Ryan Walsh (born 18 May 1986) is a British professional boxer. He has held the British featherweight title since 2015, having previously held the English super-bantamweight title in 2011, and has challenged once for the European featherweight title in 2016.

Personal life 
Ryan's twin brother Liam and older brother Michael are also professional boxers, and in 2015 Ryan and Liam became the first twins to hold British titles at the same time.

Professional career
Raised in Rochdale and based in Cromer, Norfolk, Walsh made his professional debut on 2 February 2008 with a first-round knockout of Riaz Durgahed. By April 2011 he had won his first twelve fights, and on 21 October scored a unanimous decision (UD) over Liam Richards to win the English super-bantamweight title.

In October 2013, Walsh challenged Lee Selby for the British and Commonwealth featherweight titles. The fight went the full twelve-round distance, with Selby winning a clear UD to hand Walsh his first loss. Two years later, on 26 September 2015, Walsh faced Samir Mouneimne for the now-vacant British featherweight title. The fight went the distance, with Walsh scoring a split decision to become British champion.

Walsh was set to make his first defence of the title in January 2016 against Ryan Doyle, but instead faced the undefeated Darren Traynor, stopping the challenger in five rounds.

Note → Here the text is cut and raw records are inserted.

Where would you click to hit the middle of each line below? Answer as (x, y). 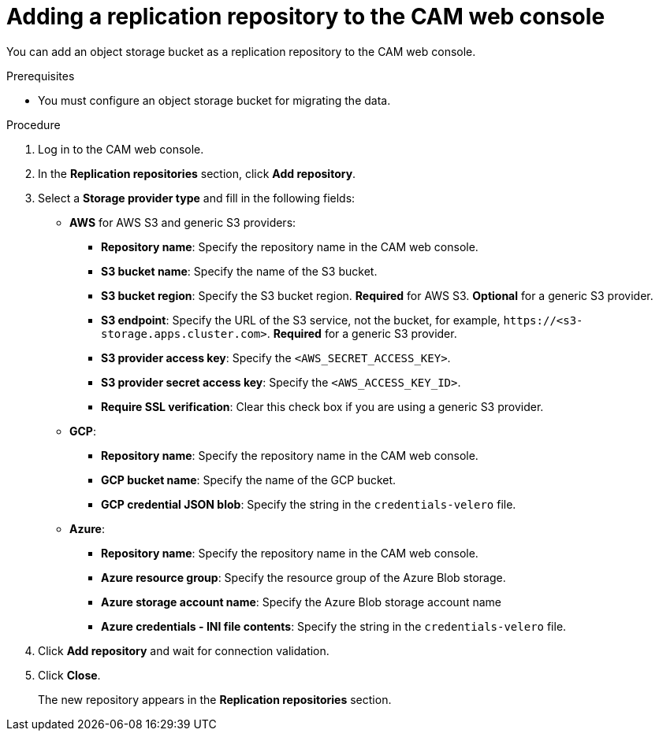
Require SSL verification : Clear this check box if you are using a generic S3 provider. (322, 406)
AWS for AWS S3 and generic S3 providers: (183, 222)
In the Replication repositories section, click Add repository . (197, 173)
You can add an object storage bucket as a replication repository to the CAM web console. (241, 51)
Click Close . (69, 675)
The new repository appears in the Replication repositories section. (215, 699)
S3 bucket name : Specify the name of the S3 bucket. (239, 271)
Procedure (34, 124)
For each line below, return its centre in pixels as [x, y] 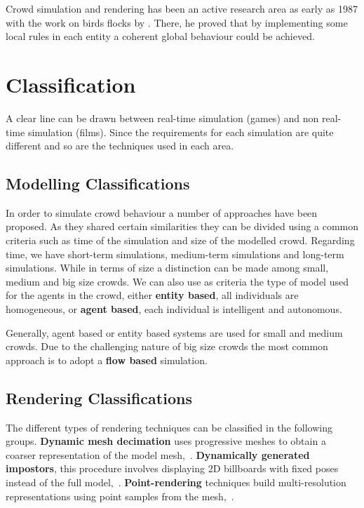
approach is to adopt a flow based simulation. [107, 360]
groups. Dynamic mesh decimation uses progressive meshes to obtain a [166, 441]
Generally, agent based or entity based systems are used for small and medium [174, 332]
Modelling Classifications [98, 183]
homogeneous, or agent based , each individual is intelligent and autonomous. [174, 309]
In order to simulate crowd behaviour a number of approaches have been [162, 212]
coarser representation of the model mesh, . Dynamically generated [158, 454]
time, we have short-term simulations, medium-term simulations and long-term [175, 254]
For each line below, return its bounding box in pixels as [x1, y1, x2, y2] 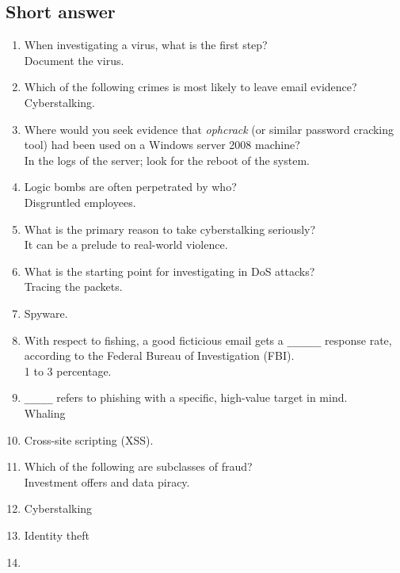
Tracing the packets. [24, 278, 123, 295]
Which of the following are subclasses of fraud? [24, 458, 253, 475]
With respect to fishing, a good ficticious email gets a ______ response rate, [24, 331, 392, 348]
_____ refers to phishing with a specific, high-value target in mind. [24, 389, 348, 406]
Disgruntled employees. [24, 193, 136, 210]
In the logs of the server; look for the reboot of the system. [24, 151, 310, 168]
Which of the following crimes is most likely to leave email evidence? [24, 78, 357, 95]
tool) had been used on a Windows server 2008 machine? [24, 136, 300, 153]
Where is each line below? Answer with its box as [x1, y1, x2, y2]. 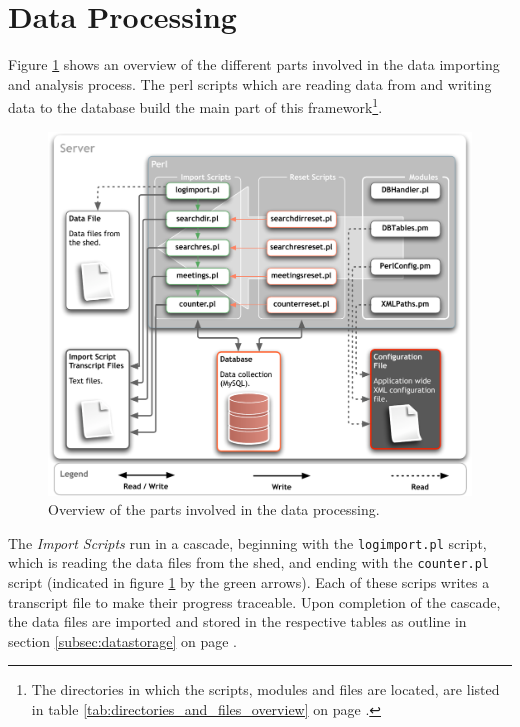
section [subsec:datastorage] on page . [8, 630, 238, 651]
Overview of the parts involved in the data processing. [48, 499, 380, 520]
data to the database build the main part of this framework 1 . [8, 94, 383, 117]
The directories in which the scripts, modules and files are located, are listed [31, 679, 500, 700]
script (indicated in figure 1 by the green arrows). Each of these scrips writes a [8, 572, 490, 593]
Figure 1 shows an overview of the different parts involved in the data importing [8, 54, 500, 75]
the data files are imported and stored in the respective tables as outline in [8, 611, 467, 632]
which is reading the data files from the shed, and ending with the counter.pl [8, 552, 490, 573]
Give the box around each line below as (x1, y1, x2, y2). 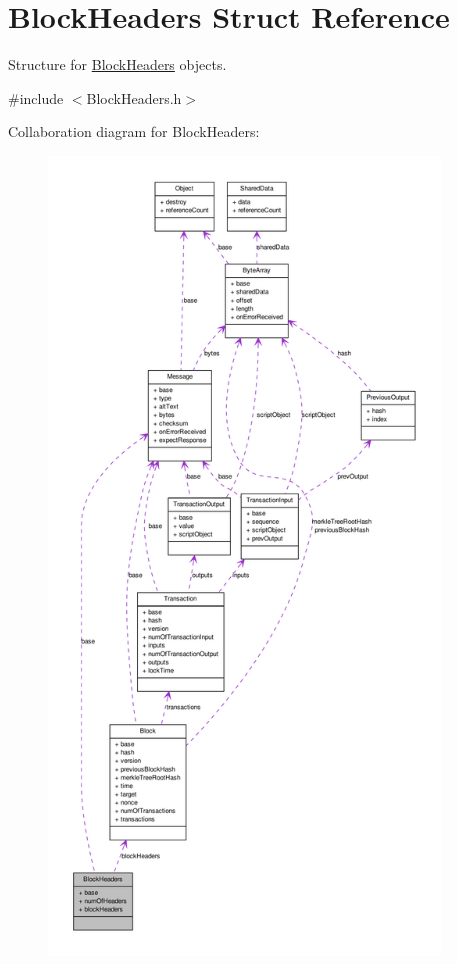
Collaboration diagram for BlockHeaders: (8, 121, 260, 142)
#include (8, 87, 64, 108)
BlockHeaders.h (86, 87, 182, 108)
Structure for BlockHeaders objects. (8, 54, 227, 75)
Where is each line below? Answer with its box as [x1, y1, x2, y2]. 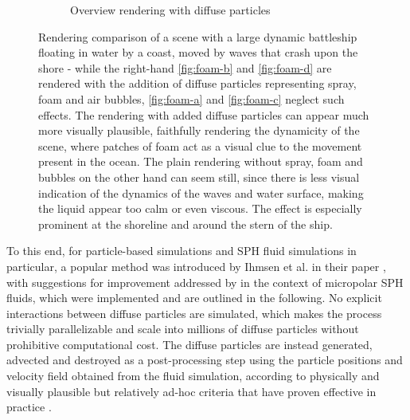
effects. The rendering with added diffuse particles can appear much [38, 106, 369, 123]
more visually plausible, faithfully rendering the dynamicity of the [38, 122, 360, 139]
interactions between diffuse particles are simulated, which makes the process [6, 304, 382, 321]
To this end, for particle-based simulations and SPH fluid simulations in [6, 242, 357, 259]
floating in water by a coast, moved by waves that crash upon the [38, 44, 358, 61]
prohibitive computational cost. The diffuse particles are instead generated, [6, 336, 373, 352]
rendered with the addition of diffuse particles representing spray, [38, 75, 357, 92]
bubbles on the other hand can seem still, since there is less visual [38, 168, 360, 185]
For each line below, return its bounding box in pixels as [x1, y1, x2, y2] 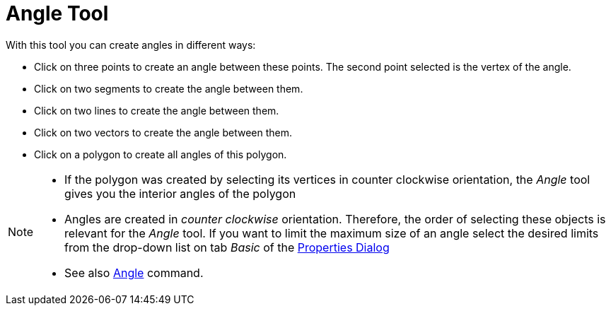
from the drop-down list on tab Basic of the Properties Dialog [64, 240, 390, 254]
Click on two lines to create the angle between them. [34, 104, 279, 117]
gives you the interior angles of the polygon [64, 186, 296, 201]
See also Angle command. [64, 265, 204, 280]
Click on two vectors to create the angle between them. [34, 126, 292, 139]
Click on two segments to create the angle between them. [34, 82, 303, 95]
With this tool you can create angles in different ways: [6, 38, 256, 51]
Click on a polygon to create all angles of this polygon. [34, 148, 287, 160]
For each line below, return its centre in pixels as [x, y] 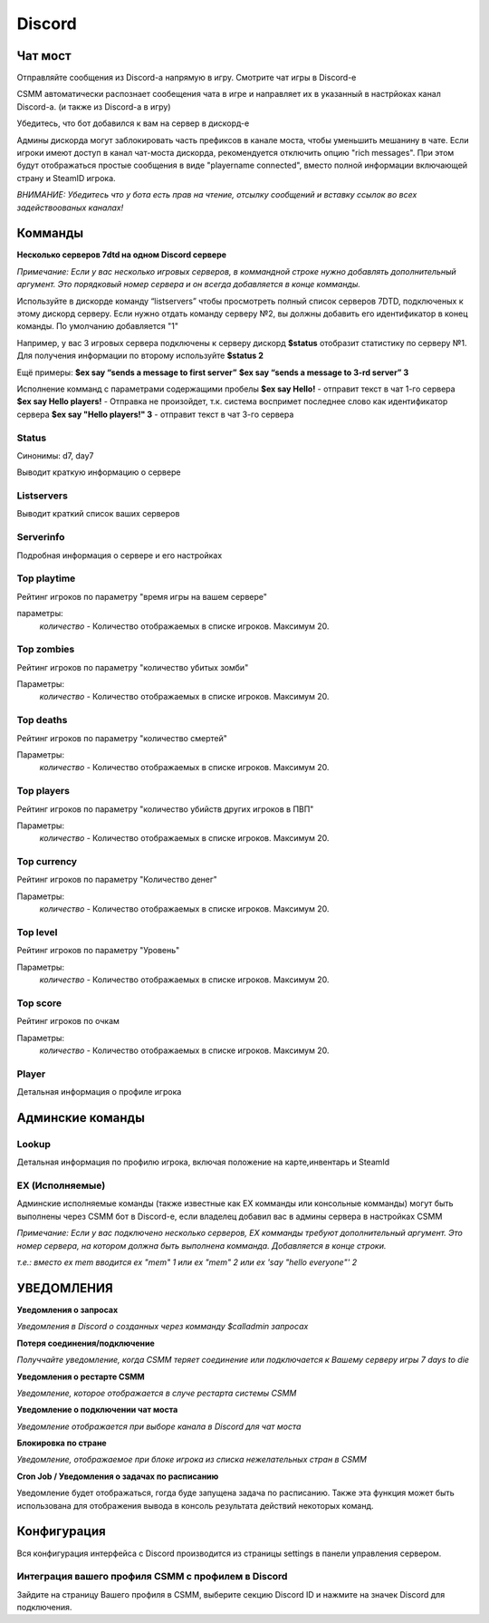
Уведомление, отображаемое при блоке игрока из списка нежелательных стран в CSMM [192, 1460]
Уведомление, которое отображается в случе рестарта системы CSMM [157, 1393]
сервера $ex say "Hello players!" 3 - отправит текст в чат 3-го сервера [155, 414]
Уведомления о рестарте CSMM [81, 1377]
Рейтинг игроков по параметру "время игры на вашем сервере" [142, 596]
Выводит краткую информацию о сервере [99, 472]
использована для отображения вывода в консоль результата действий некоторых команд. [195, 1505]
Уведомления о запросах [67, 1309]
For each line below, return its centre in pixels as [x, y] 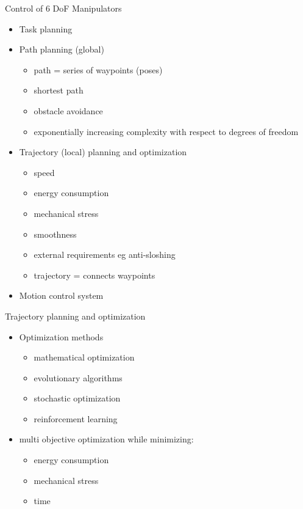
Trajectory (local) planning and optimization [103, 152]
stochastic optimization [77, 398]
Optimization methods [61, 336]
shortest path [59, 90]
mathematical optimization [84, 357]
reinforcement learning [76, 418]
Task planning [46, 28]
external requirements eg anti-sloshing [105, 254]
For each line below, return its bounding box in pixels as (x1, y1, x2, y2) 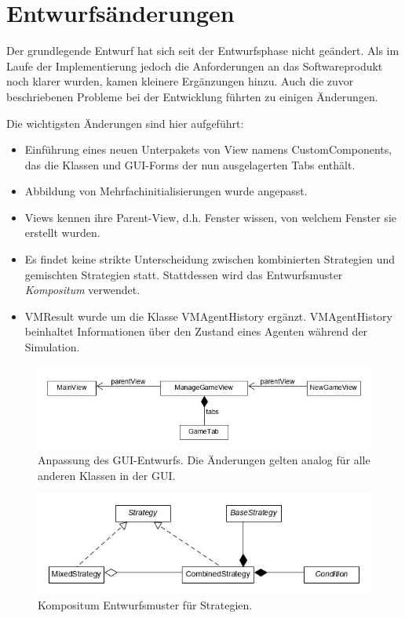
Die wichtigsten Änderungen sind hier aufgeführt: (6, 115, 244, 131)
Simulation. (24, 339, 80, 355)
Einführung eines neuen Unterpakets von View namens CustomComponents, (24, 141, 392, 158)
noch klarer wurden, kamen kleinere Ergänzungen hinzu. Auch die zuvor (6, 73, 354, 89)
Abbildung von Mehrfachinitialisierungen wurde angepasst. (24, 183, 308, 199)
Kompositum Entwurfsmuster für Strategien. (38, 597, 253, 613)
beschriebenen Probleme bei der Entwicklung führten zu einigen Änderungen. (6, 88, 378, 104)
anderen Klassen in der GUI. (38, 467, 176, 483)
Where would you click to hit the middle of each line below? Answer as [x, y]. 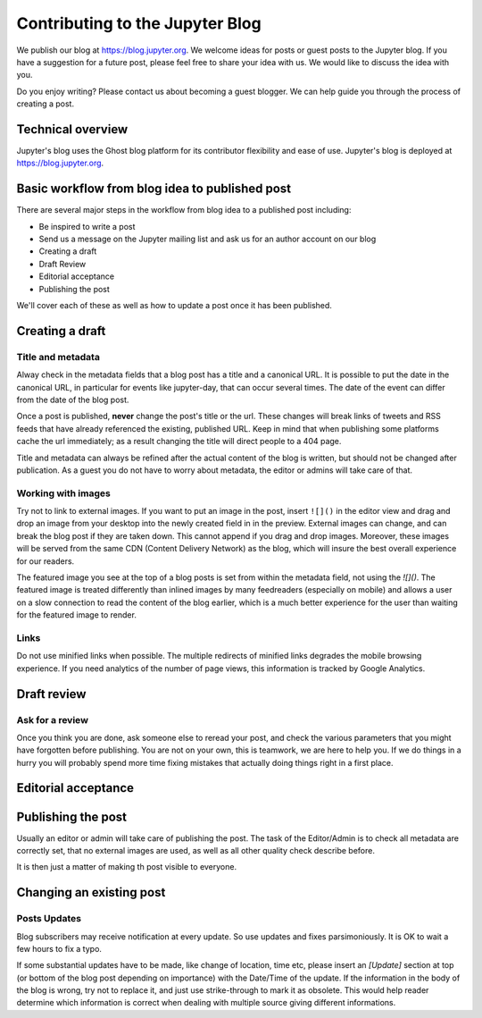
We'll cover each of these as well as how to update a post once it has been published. [174, 306]
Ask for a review [53, 719]
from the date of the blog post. [73, 400]
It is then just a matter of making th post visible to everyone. [126, 867]
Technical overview [72, 129]
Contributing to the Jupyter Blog [139, 23]
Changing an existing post [91, 892]
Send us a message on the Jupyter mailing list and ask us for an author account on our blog [208, 239]
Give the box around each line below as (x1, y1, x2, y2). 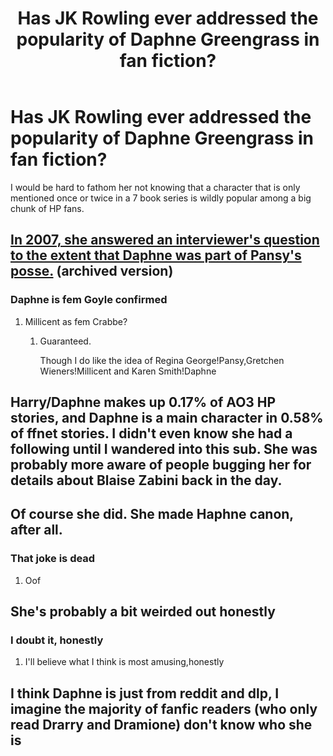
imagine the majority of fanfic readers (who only (10, 700, 318, 717)
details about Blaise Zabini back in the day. (10, 472, 283, 489)
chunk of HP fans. (10, 202, 85, 214)
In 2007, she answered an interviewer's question (10, 232, 320, 249)
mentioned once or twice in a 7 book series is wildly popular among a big (10, 192, 312, 204)
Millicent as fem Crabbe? (24, 315, 128, 327)
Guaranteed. (39, 335, 92, 347)
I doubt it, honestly (10, 633, 104, 647)
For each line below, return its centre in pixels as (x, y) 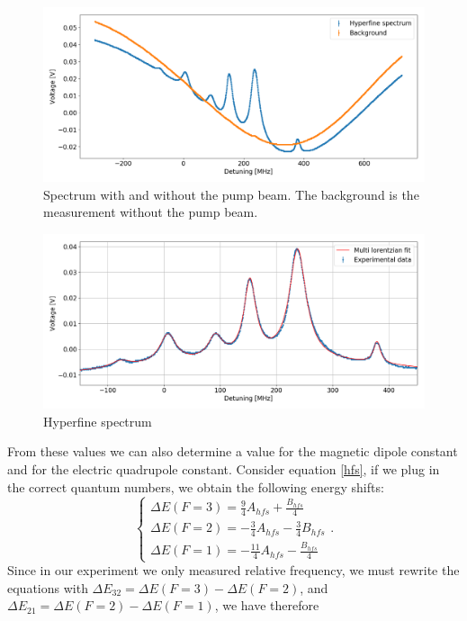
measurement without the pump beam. (151, 212)
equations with (48, 587)
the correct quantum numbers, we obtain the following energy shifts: (196, 486)
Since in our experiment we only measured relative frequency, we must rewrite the (233, 570)
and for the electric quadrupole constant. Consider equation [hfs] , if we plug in (224, 468)
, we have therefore (267, 605)
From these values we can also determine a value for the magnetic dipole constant (233, 451)
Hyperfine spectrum (98, 421)
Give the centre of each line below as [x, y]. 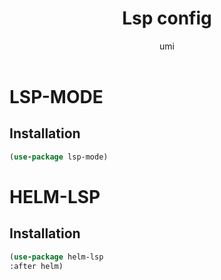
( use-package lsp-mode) [59, 157]
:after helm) [36, 266]
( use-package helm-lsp [56, 257]
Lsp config [167, 18]
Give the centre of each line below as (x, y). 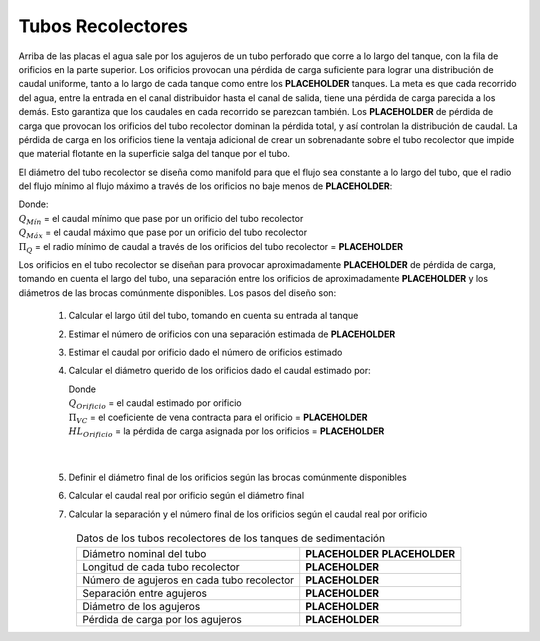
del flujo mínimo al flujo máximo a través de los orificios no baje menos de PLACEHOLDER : (205, 186)
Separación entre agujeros (144, 593)
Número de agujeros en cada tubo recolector (188, 580)
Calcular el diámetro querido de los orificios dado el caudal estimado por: (219, 371)
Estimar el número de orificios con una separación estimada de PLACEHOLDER (232, 334)
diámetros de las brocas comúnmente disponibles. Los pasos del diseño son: (177, 292)
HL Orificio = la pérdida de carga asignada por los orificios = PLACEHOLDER (226, 432)
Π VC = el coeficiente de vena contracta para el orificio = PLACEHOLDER (218, 418)
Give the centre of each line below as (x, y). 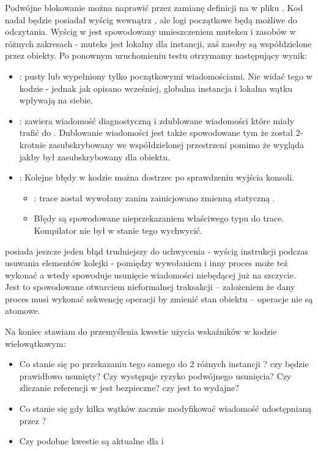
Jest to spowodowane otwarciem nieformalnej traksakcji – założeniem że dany (150, 287)
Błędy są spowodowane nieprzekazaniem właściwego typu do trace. (159, 218)
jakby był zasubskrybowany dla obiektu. (94, 156)
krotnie (33, 144)
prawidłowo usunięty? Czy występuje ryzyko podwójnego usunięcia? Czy (155, 375)
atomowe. (23, 311)
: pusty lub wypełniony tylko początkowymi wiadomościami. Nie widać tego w (166, 76)
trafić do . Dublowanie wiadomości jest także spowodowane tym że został (156, 132)
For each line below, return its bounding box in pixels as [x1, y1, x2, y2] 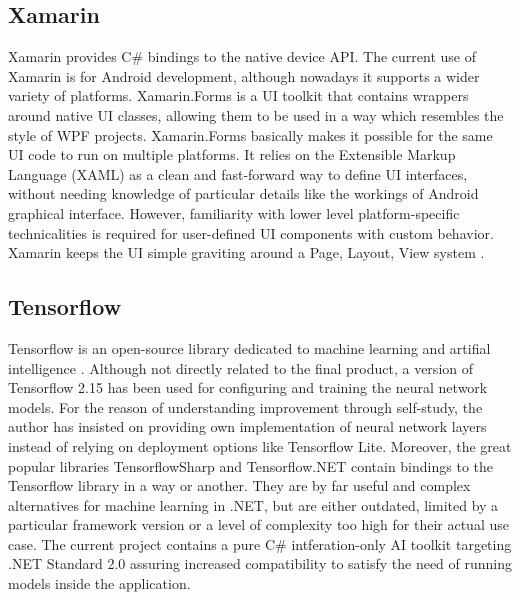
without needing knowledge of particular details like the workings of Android [8, 183, 479, 204]
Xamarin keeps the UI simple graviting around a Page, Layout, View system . [8, 242, 485, 263]
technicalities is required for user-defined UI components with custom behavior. [8, 222, 494, 243]
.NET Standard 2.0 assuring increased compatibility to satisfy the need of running [8, 553, 513, 574]
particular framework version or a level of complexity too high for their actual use [8, 514, 509, 535]
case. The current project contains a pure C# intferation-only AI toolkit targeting [8, 533, 512, 554]
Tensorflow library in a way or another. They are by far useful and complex [8, 475, 471, 496]
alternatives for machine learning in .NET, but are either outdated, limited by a [8, 494, 499, 515]
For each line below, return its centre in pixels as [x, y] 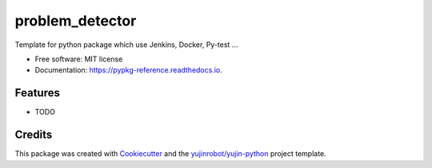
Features [37, 93]
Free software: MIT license [79, 59]
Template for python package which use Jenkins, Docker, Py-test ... [126, 45]
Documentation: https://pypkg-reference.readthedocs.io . [129, 70]
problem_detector [76, 21]
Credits [34, 135]
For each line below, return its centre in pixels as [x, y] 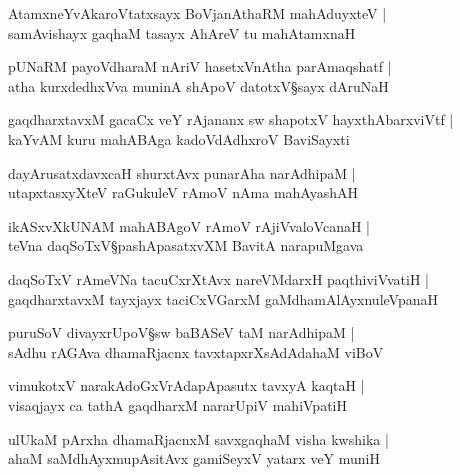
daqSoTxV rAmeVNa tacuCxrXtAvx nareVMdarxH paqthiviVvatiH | [219, 278]
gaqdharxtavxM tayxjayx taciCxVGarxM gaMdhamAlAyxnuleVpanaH [223, 298]
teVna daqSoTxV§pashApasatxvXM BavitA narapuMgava [186, 245]
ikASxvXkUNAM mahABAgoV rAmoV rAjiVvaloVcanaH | [189, 225]
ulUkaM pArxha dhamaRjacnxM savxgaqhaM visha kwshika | [198, 438]
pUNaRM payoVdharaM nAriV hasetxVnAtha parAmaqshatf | [200, 66]
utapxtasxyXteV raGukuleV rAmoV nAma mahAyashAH [183, 192]
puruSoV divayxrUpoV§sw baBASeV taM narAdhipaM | [181, 332]

On 28 June 2019, Walsh defended his British featherweight belt against Lewis Paulin. The fight was considered a significant step up in quality for Paulin. Walsh was the better man for most of the fight, although Paulin had a couple of rounds where he boxed well and took the fight to Walsh. In the end, two judges scored the fight in favor of Walsh, 117-111 and 115-114, while the third judge gave the fight 115-113 to Paulin, thus awarding the split-decision victory to Walsh to retain his British featherweight belt.

In his next fight, Walsh fought Harion Socarras as a part of the quarter-final of The Golden Contract featherweight tournament. After a close start, a brawl started in the fifth round, in which Walsh managed to score a knockdown over Socarras. In the ninth round, Walsh sent Socarras to the ropes with a flurry of shots, which prompted the referee to stop the fight.

In the semi-final, Walsh faced Tyrone McCullagh. McCullagh started the fight strong, and was winning for the first half of the fight. However, Walsh managed to drop McCullagh twice in the remainder of the fight, even coming close to stopping him in the ninth. McCullagh made it to the final bell, but Walsh was announced the winner via unanimous decision, earning him a ticket to The Golden Contract tournament final.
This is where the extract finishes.